The first discussion evolves around the problem of sampling from only almost everywhere differentiable distributions, a class of distributions which includes all log-concave posteriors. A new sampling method based on a second-order diffusion process is proposed, new theoretical results are proved, and extensive numerical illustrations elucidate the benefits and weaknesses of various methods applicable in these settings.
In high-dimensional settings, one can exploit local structures of inverse problems to parallelise computations. This will be explored in both fully localisable problems, and problems where conditional independence of variables given some others holds only approximately. This thesis proposes two algorithms using parallelisation techniques, and shows their empirical performance on two localisable imaging problems.

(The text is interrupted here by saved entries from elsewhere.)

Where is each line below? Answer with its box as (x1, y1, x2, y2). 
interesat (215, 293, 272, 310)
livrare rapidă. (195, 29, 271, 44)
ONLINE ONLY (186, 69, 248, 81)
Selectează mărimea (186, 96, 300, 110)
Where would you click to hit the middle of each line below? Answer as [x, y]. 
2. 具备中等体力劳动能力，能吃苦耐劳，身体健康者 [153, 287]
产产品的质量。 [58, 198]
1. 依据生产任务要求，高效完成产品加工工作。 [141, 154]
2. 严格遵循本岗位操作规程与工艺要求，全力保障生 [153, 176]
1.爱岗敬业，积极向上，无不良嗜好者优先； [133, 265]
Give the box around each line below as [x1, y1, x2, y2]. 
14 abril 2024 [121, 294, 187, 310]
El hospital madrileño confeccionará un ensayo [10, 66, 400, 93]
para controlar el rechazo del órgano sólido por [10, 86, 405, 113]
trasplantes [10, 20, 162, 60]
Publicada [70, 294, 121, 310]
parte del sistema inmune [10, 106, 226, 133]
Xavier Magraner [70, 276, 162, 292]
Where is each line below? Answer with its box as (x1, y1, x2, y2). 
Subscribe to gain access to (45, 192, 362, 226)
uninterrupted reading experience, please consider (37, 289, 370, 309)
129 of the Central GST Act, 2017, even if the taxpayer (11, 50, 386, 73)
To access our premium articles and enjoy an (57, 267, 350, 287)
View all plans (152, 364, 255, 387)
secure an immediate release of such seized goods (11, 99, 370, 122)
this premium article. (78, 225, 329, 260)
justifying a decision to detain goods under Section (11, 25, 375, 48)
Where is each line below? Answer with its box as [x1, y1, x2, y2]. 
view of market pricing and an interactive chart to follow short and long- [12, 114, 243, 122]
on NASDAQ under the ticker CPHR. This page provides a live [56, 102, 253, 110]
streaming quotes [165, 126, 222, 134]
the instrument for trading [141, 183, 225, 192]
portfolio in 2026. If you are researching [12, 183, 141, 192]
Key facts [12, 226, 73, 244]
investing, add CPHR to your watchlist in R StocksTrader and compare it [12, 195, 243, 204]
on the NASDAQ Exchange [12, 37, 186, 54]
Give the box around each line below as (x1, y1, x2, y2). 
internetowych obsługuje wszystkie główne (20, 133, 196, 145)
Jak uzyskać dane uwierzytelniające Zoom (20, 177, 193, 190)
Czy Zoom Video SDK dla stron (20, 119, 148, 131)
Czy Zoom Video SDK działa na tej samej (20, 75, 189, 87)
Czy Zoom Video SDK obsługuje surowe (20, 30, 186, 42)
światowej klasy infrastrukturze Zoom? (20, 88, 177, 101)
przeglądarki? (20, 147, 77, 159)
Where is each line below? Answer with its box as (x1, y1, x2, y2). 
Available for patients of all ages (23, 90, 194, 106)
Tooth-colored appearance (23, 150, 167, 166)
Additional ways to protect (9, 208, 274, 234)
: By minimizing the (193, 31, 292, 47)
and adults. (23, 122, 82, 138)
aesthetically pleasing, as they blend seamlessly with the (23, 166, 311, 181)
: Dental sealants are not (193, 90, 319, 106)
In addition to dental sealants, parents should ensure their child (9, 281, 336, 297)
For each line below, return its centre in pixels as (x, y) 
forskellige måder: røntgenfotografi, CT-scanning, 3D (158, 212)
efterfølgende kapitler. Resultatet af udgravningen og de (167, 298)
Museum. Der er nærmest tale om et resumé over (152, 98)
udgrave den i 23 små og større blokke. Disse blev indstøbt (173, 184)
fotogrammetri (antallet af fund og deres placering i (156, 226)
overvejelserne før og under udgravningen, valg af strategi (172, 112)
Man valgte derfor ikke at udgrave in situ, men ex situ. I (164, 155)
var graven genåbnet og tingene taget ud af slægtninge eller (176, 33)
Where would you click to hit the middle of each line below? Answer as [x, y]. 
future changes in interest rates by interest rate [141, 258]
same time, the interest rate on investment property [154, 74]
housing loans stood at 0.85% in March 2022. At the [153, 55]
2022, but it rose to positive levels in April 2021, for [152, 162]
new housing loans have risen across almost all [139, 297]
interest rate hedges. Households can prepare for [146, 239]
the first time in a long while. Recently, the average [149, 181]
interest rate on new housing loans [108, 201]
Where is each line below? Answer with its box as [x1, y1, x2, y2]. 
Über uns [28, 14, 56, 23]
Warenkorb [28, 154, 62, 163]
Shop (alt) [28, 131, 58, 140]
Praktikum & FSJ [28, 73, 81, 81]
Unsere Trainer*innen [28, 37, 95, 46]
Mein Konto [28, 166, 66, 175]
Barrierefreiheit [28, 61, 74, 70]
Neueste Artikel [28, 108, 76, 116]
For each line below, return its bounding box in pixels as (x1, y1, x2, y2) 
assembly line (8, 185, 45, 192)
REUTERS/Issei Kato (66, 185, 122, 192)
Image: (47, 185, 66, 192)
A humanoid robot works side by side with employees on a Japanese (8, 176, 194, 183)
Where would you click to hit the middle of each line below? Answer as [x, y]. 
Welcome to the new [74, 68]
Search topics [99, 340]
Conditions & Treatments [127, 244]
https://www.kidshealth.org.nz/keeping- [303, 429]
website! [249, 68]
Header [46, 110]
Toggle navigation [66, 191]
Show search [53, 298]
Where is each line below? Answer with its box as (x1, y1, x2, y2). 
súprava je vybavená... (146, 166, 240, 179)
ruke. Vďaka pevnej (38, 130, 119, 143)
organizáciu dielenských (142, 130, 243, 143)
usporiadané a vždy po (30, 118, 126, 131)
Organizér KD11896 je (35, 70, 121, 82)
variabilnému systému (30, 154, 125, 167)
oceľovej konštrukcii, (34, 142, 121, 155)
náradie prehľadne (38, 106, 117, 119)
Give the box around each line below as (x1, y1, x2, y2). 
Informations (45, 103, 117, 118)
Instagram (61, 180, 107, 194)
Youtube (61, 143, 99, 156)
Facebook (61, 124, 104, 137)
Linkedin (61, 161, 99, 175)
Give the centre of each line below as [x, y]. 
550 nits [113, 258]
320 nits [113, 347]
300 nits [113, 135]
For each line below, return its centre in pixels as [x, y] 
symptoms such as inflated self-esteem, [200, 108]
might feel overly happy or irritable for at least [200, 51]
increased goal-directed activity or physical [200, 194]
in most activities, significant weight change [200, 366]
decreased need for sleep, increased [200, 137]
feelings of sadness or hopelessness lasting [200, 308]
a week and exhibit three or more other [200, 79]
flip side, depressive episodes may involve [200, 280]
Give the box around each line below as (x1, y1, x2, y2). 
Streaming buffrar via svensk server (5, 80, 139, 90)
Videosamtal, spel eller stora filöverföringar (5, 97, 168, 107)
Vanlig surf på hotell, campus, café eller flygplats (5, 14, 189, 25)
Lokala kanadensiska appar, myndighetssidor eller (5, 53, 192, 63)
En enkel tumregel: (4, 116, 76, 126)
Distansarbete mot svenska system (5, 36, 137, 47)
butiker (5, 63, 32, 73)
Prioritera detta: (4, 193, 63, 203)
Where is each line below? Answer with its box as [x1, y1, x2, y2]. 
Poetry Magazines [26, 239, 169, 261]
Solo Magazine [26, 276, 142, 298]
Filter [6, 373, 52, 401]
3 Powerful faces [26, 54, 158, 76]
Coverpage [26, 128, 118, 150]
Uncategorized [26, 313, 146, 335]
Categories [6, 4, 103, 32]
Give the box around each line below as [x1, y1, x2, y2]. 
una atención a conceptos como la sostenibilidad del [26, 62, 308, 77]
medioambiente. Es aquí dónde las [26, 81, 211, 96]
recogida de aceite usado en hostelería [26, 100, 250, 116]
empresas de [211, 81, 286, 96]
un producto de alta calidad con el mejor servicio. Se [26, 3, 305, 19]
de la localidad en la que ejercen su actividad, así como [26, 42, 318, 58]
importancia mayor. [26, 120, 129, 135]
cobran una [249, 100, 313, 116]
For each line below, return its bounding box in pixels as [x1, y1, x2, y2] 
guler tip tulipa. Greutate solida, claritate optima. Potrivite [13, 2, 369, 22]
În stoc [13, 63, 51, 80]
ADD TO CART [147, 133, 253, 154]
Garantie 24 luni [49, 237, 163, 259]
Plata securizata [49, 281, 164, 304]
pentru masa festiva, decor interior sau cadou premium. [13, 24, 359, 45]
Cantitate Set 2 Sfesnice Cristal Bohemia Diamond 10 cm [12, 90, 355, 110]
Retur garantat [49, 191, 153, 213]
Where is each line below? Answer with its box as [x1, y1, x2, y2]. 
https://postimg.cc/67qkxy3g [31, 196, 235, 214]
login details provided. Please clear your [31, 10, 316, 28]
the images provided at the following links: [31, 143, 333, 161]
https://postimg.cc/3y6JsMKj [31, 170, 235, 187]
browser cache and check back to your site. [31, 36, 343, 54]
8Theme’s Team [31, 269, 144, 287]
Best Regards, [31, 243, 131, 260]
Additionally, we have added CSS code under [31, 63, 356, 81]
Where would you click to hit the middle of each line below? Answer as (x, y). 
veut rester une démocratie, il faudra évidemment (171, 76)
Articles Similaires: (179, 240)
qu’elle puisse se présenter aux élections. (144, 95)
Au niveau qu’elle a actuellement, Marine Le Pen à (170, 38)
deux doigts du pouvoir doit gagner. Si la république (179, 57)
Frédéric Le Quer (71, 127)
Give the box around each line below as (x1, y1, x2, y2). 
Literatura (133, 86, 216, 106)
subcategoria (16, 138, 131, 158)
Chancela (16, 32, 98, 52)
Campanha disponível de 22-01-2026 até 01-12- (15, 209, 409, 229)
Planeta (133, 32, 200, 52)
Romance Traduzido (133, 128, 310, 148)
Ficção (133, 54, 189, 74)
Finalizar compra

Another problem arises when defining function space priors over high-dimensional domains. The commonly used Karhunen-Loève priors suffer from bad dimensional scaling: they require an orthogonal basis of the function space, which can often be obtained as a product of one-dimensional basis functions. This leads to the number of parameters growing exponentially in the dimension of the function domain. The trace-class neural network prior, proposed in this thesis, scales more favourably in the dimension of the function's domain. This prior is a Bayesian neural network prior, where each weight and bias has an independent Gaussian prior, but with a key difference to existing Bayesian neural network priors: the variances decrease in the width of the network, such that the variances form a summable sequence and the infinite width limit neural network is well defined. As is shown in this thesis, the resulting posterior of the unknown function is amenable to sampling using Hilbert space Markov chain Monte Carlo methods. These sampling methods are favoured because they are stable under mesh-refinement, in the sense that the acceptance probability does not shrink to 0 as more parameters are introduced to better approximate the well-defined infinite limit. Both numerical illustrations and theoretical results show that these priors are competitive and have distinct advantages over other function space priors.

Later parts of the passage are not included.